Anti-inflammatory Activity of MTL-CEBPA, a Small Activating RNA Drug, in LPS-Stimulated Monocytes and Humanized Mice
- Mol Ther. 2019 May 8;27(5):999-1016. doi: 10.1016/j.ymthe.2019.02.018.
- 1. Department of Molecular and Cellular Biology, Beckman Research Institute, City of Hope, Duarte, CA 91010, USA.
- 2. Department of Molecular and Cellular Biology, Beckman Research Institute, City of Hope, Duarte, CA 91010, USA; Irell and Manella Graduate School of Biological Sciences, Beckman Research Institute, City of Hope, Duarte, CA 91010, USA.
- 3. Department of Surgery and Cancer, Imperial College London, London SW7 5NH, UK.
- 4. Translational Medicine Associates, LLC, Savannah, GA 31302, USA.
- 5. MiNA Therapeutics, Ltd., London W12 0BZ, UK.
- 6. Department of Surgery and Hepatitis Research Center, National Taiwan University Hospital, College of Medicine, Taipei 10617, Taiwan.
- 7. Department of Surgery and Cancer, Imperial College London, London SW7 5NH, UK; MiNA Therapeutics, Ltd., London W12 0BZ, UK. Electronic address: [email protected].
- 8. Department of Molecular and Cellular Biology, Beckman Research Institute, City of Hope, Duarte, CA 91010, USA; Irell and Manella Graduate School of Biological Sciences, Beckman Research Institute, City of Hope, Duarte, CA 91010, USA. Electronic address: [email protected].
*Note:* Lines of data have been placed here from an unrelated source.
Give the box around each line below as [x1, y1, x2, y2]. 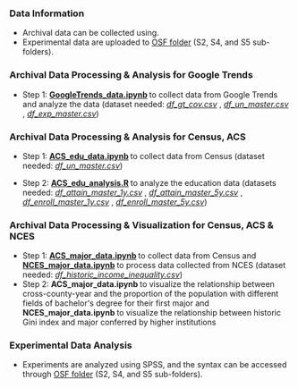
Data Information [9, 7, 85, 20]
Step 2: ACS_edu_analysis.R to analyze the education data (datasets [21, 177, 277, 188]
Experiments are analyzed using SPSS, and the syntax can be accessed [21, 359, 287, 370]
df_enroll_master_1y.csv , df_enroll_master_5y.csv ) [21, 196, 208, 207]
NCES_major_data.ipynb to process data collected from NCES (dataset [21, 260, 286, 271]
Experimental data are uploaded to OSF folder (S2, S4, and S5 [21, 37, 251, 47]
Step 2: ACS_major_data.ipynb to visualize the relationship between [21, 279, 276, 290]
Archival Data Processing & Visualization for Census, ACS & [9, 218, 275, 231]
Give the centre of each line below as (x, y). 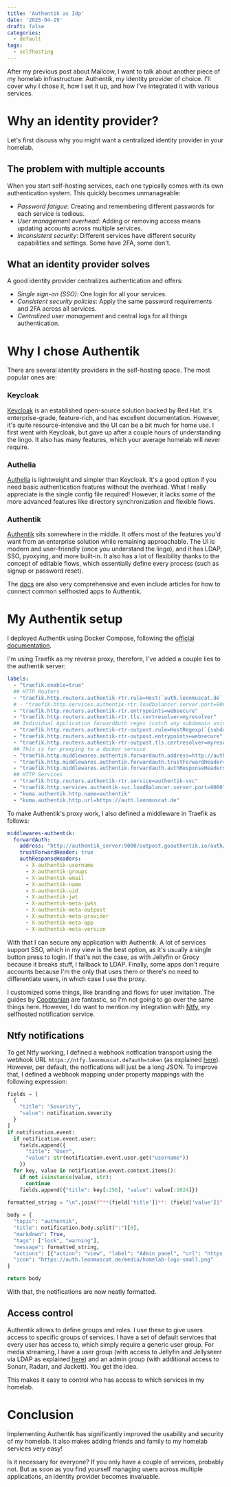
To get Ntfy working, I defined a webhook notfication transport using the (110, 1052)
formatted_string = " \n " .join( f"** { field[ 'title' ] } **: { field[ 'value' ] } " (115, 1203)
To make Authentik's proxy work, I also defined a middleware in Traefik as (112, 813)
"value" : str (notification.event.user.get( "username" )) (107, 1158)
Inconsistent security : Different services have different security (106, 235)
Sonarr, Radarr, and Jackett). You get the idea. (73, 1366)
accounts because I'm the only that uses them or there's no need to (103, 971)
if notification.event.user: (55, 1138)
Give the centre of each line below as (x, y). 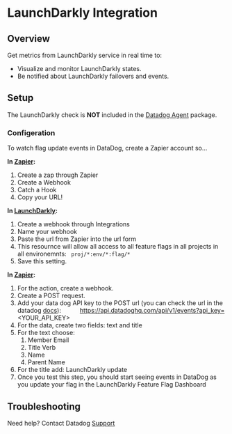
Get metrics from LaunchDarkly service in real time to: (84, 55)
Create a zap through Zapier (58, 175)
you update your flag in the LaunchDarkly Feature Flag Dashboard (111, 385)
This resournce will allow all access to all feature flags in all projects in (118, 247)
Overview (29, 39)
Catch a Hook (37, 190)
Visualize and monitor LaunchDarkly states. (79, 69)
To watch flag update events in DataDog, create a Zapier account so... (107, 148)
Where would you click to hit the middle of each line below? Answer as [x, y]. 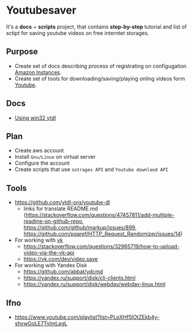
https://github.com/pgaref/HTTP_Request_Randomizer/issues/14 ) [103, 234]
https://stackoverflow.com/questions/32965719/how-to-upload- [102, 246]
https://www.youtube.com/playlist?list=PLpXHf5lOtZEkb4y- [87, 317]
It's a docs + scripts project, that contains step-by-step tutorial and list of [97, 27]
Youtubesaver [41, 10]
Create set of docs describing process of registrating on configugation [101, 66]
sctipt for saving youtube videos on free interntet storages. [78, 33]
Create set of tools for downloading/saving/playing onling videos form [100, 78]
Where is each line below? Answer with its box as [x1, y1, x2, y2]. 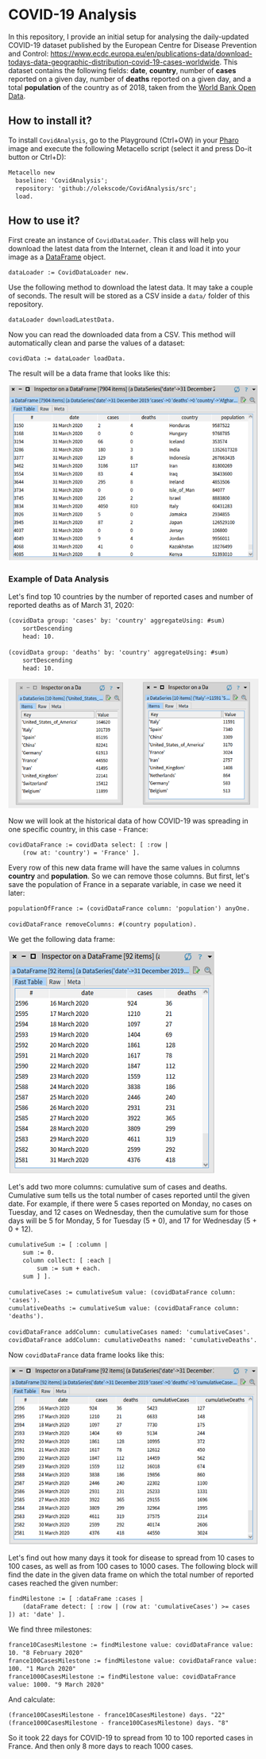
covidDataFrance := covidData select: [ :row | [8, 841, 169, 849]
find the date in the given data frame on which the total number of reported [8, 1570, 254, 1580]
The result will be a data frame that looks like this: [8, 368, 171, 378]
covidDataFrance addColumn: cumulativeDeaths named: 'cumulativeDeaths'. [8, 1337, 258, 1345]
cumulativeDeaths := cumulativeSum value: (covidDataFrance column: [8, 1305, 240, 1313]
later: [8, 889, 25, 898]
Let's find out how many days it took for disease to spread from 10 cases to [8, 1553, 255, 1562]
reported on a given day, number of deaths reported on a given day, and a [8, 74, 252, 84]
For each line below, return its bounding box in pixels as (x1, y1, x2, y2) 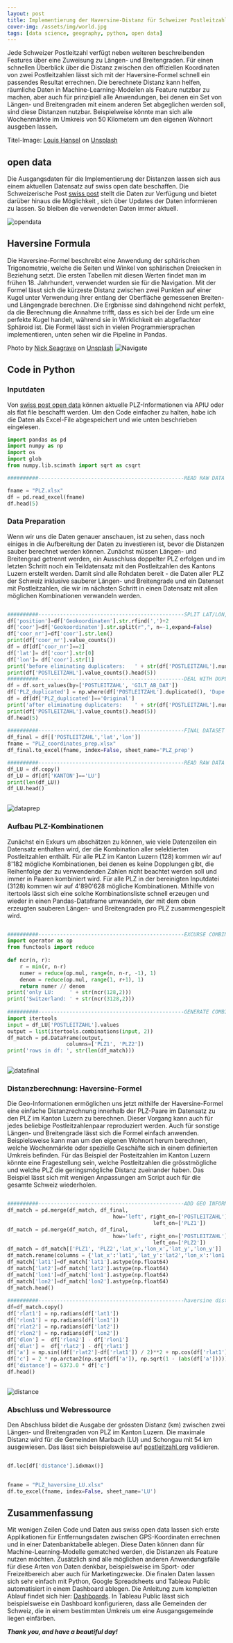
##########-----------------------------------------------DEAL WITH (7, 675, 213, 682)
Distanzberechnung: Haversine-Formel (7, 1083, 142, 1093)
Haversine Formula (7, 238, 92, 250)
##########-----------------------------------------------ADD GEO (7, 1201, 207, 1208)
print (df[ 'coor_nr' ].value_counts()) (7, 637, 116, 644)
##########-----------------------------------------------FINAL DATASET (7, 728, 225, 735)
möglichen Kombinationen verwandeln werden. (7, 591, 142, 600)
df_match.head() (7, 1284, 54, 1291)
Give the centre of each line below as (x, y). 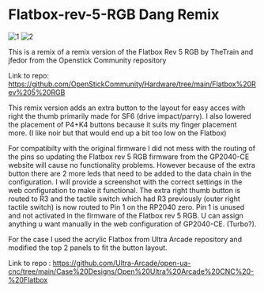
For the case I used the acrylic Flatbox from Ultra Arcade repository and (125, 239)
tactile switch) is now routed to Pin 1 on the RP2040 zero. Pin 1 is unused (126, 207)
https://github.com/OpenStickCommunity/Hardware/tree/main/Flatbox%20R (132, 84)
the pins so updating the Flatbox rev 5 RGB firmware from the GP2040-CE (129, 157)
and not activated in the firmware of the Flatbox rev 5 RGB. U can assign (126, 215)
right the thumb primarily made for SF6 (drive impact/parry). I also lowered (130, 116)
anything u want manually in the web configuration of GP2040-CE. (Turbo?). (132, 224)
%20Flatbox (28, 279)
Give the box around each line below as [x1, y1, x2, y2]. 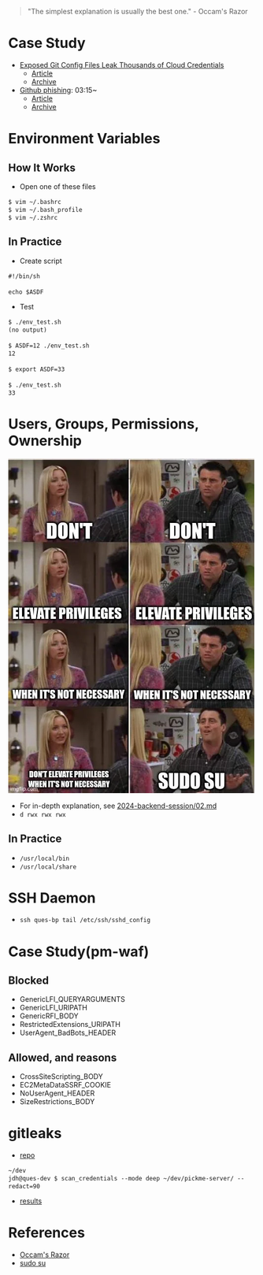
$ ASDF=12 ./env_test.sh [8, 342, 90, 350]
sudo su [19, 1258, 46, 1268]
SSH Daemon [8, 889, 96, 906]
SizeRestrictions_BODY [19, 1097, 95, 1106]
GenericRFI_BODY [19, 1011, 79, 1021]
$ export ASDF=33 [8, 365, 65, 373]
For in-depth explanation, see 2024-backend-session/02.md [19, 801, 217, 810]
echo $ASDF [8, 287, 44, 296]
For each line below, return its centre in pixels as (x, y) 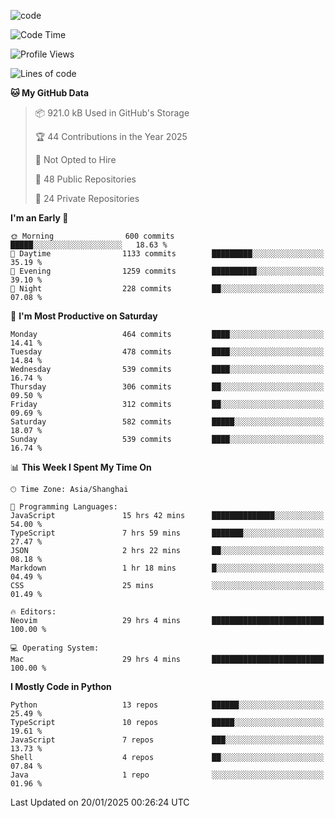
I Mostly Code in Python (61, 686)
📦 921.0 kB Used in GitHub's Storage (112, 113)
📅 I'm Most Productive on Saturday (84, 316)
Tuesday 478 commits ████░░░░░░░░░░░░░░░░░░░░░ (167, 352)
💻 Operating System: (55, 648)
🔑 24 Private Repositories (87, 198)
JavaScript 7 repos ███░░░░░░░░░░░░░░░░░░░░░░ (167, 740)
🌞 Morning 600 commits (92, 236)
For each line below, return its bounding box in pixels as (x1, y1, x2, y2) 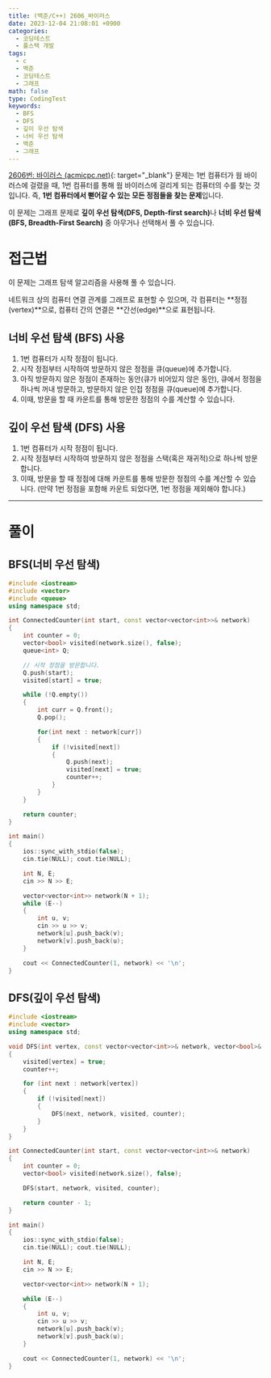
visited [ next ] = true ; (65, 765, 143, 774)
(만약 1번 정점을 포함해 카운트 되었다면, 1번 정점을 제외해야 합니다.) (37, 483, 246, 494)
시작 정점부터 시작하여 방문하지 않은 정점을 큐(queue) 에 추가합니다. (19, 364, 231, 374)
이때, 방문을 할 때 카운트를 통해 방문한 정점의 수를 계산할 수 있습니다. (19, 394, 236, 405)
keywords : (8, 102, 42, 110)
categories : (8, 27, 48, 35)
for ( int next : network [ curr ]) (37, 727, 143, 736)
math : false (8, 87, 48, 95)
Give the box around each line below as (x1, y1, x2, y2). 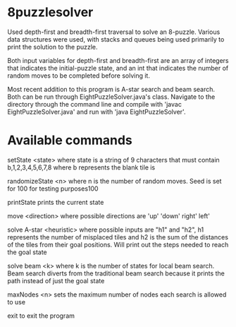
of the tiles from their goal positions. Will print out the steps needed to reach (7, 240, 229, 249)
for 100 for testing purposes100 (7, 184, 99, 193)
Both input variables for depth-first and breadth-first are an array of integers (7, 56, 229, 64)
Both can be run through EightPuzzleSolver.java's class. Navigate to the (7, 93, 216, 101)
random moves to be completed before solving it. (7, 71, 150, 80)
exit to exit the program (7, 311, 75, 320)
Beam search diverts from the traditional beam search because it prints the (7, 269, 225, 278)
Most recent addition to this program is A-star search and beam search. (7, 85, 216, 93)
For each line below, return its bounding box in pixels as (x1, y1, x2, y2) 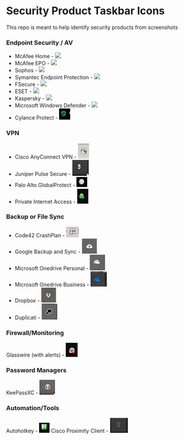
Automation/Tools (6, 404, 59, 412)
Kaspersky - (14, 95, 45, 102)
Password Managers (6, 366, 67, 374)
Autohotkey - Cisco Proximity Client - (6, 427, 109, 434)
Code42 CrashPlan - (14, 232, 65, 239)
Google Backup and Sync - (14, 248, 81, 255)
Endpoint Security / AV (6, 38, 73, 47)
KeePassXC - (6, 389, 38, 396)
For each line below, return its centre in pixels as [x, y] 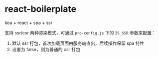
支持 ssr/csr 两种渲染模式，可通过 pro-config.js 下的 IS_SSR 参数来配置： [80, 32]
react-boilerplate [41, 9]
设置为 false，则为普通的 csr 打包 [46, 49]
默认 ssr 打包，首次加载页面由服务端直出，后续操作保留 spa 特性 [78, 43]
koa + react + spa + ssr [29, 23]
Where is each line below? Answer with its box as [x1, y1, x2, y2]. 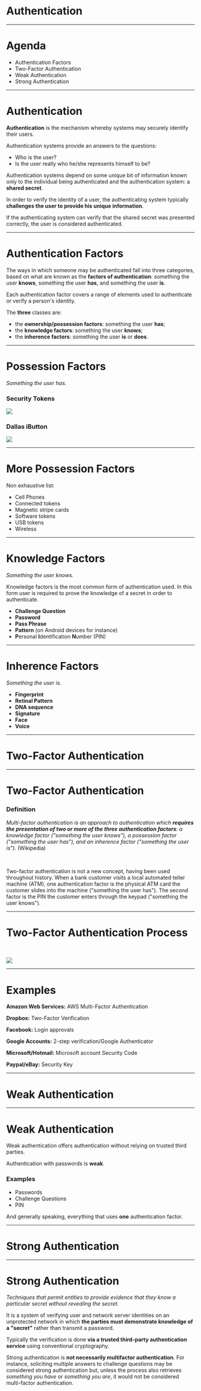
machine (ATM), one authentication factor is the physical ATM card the [6, 880, 181, 887]
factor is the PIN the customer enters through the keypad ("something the [6, 893, 188, 900]
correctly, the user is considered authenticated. [6, 220, 123, 227]
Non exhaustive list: [6, 482, 55, 489]
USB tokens [14, 519, 44, 526]
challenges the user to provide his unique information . [6, 202, 144, 209]
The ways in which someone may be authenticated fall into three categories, [6, 266, 194, 273]
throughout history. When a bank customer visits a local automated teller [6, 874, 185, 881]
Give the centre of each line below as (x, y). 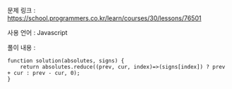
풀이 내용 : (22, 47)
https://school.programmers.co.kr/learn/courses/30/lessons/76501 (104, 18)
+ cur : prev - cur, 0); (44, 73)
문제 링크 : (22, 10)
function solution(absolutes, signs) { (66, 61)
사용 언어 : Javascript (38, 33)
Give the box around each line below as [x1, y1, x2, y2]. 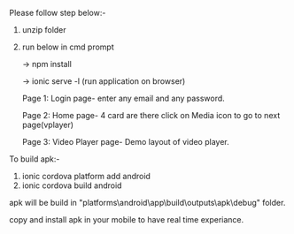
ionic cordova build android [21, 180, 122, 191]
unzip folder [21, 25, 66, 34]
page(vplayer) [21, 119, 73, 130]
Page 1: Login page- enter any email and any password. [21, 93, 226, 103]
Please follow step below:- [9, 8, 106, 18]
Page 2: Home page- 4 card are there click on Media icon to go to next [21, 110, 281, 120]
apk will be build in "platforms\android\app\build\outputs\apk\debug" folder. [9, 198, 286, 208]
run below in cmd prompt [21, 42, 115, 52]
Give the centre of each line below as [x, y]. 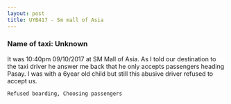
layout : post [26, 13]
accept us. [22, 81]
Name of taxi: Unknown [48, 44]
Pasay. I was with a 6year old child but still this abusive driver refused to [110, 74]
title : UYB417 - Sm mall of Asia [55, 20]
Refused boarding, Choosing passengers [65, 94]
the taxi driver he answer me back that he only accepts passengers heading [116, 66]
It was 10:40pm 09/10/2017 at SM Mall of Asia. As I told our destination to [112, 59]
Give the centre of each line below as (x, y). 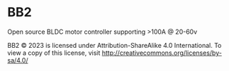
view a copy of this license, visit (54, 53)
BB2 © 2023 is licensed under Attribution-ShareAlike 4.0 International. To (114, 45)
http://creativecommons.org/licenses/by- (162, 53)
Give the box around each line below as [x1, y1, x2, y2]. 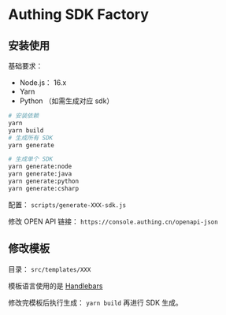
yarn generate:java [8, 170, 72, 178]
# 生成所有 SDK [8, 134, 54, 142]
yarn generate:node [8, 163, 72, 171]
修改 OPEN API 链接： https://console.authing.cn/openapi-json [8, 217, 218, 226]
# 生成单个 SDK [8, 155, 54, 163]
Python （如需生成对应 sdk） [19, 96, 114, 106]
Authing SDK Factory [8, 6, 150, 24]
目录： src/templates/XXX [8, 264, 91, 273]
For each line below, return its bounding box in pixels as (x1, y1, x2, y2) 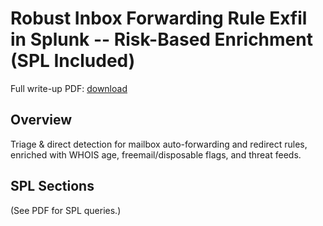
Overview (10, 112, 73, 129)
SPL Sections (10, 178, 95, 195)
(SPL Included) (10, 50, 136, 72)
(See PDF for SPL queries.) (10, 204, 122, 216)
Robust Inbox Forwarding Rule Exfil (10, 7, 308, 30)
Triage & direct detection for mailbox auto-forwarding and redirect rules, (10, 138, 308, 150)
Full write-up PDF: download (10, 82, 128, 94)
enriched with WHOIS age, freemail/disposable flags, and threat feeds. (10, 148, 302, 161)
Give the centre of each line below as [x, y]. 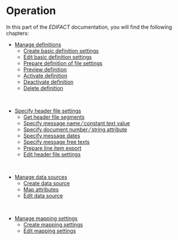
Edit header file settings [52, 154]
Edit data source [43, 196]
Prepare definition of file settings [63, 63]
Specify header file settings [48, 111]
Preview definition [45, 69]
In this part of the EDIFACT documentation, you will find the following [89, 27]
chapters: [18, 33]
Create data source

Excessive or inappropriate inflammatory responses can cause serious and even fatal diseases. The CCAAT/enhancer-binding protein alpha (CEBPA) gene encodes C/EBPα, a transcription factor that plays a fundamental role in controlling maturation of the myeloid lineage and is also expressed during the late phase of inflammatory responses when signs of inflammation are decreasing. MTL-CEBPA, a small activating RNA targeting for upregulation of C/EBPα, is currently being evaluated in a phase 1b trial for treatment of hepatocellular carcinoma. After dosing, subjects had reduced levels of pro-inflammatory cytokines, and we therefore hypothesized that MTL-CEBPA has anti-inflammatory potential. The current study was conducted to determine the effects of C/EBPα saRNA - CEBPA-51 - on inflammation in vitro and in vivo after endotoxin challenge. CEBPA-51 led to increased expression of the C/EBPα gene and inhibition of pro-inflammatory cytokines in THP-1 monocytes previously stimulated by E. coli-derived lipopolysaccharide (LPS). Treatment with MTL-CEBPA in an LPS-challenged humanized mouse model upregulated C/EBPα mRNA, increased neutrophils, and attenuated production of several key pro-inflammatory cytokines, including TNF-α, IL-6, IL-1β, and IFN-γ. In addition, a Luminex analysis of mouse serum revealed that MTL-CEBPA reduced pro-inflammatory cytokines and increased the anti-inflammatory cytokine IL-10. Collectively, the data support further investigation of MTL-CEBPA in acute and chronic inflammatory diseases where this mechanism has pathogenic importance.